• [EXERCISE BRIEF]
The expected output is each line below containing "order", copied in full.

────────

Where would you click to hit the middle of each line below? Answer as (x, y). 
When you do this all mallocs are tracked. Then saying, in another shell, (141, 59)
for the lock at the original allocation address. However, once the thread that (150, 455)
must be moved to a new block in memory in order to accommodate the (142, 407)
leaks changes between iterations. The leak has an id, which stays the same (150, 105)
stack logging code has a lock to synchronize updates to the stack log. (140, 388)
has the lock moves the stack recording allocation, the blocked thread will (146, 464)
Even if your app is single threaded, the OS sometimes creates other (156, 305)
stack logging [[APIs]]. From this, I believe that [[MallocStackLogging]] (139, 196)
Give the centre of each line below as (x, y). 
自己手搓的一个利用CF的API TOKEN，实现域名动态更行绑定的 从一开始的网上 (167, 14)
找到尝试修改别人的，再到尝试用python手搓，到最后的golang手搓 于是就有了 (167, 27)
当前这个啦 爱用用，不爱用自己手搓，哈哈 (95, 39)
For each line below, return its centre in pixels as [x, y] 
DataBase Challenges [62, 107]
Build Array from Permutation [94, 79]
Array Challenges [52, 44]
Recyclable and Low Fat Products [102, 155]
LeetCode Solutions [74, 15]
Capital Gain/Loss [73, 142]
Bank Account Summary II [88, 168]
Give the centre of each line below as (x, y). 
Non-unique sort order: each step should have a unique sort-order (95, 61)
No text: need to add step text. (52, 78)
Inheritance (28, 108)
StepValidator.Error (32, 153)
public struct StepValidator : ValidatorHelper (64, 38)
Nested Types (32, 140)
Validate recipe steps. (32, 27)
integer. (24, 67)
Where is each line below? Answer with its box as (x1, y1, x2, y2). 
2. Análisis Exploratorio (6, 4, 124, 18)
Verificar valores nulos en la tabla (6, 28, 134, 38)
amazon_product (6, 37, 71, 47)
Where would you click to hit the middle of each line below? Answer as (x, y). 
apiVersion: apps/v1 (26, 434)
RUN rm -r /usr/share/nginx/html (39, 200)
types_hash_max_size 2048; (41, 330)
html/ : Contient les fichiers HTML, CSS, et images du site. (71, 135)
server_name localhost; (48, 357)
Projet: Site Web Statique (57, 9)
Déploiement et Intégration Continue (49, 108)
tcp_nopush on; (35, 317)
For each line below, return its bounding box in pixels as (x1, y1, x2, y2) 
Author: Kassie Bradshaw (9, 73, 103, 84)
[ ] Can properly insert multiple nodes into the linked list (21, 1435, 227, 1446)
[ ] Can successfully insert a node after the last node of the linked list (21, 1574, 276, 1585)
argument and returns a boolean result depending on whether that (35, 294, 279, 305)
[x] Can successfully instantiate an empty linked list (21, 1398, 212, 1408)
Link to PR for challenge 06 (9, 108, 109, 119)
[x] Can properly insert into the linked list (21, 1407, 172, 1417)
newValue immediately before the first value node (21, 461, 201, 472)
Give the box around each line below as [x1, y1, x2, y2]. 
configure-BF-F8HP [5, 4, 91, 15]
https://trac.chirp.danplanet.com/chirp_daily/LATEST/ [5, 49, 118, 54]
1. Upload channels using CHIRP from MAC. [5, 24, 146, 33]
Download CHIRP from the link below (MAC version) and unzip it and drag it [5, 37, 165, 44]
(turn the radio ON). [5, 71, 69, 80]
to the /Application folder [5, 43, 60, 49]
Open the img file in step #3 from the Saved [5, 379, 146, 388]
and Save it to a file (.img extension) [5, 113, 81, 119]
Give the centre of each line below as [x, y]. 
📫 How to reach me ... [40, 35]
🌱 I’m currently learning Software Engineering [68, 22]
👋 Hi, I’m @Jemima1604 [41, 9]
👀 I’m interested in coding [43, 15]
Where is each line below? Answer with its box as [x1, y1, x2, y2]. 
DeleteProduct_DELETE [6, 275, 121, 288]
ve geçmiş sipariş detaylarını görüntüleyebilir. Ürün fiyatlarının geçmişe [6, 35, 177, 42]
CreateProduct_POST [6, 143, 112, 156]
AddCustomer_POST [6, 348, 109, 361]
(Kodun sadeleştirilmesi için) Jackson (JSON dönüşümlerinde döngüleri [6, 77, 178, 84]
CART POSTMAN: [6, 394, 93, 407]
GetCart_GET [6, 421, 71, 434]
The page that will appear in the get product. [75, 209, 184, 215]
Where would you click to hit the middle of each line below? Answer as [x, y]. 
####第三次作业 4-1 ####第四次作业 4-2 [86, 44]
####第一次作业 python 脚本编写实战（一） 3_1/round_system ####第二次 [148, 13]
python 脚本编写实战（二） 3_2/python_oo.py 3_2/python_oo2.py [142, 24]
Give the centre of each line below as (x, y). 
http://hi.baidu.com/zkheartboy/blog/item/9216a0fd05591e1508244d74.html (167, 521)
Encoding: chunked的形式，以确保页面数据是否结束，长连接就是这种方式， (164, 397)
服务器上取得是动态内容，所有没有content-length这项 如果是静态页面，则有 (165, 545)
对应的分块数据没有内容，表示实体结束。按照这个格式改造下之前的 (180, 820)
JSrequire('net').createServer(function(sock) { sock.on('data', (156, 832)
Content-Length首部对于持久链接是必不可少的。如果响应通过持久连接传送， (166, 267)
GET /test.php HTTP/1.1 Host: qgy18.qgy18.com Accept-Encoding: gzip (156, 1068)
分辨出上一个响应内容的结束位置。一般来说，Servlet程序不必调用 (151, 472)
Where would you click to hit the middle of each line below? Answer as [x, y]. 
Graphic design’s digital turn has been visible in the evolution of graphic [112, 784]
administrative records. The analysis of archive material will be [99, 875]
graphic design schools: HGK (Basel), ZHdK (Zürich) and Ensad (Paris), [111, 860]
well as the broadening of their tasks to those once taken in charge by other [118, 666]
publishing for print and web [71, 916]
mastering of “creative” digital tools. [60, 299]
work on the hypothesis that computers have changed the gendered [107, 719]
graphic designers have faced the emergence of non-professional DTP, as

────────

• [ANSWER FOR THE TASK]
must be moved to a new block in memory in order to accommodate the (142, 407)
Non-unique sort order: each step should have a unique sort-order (95, 61)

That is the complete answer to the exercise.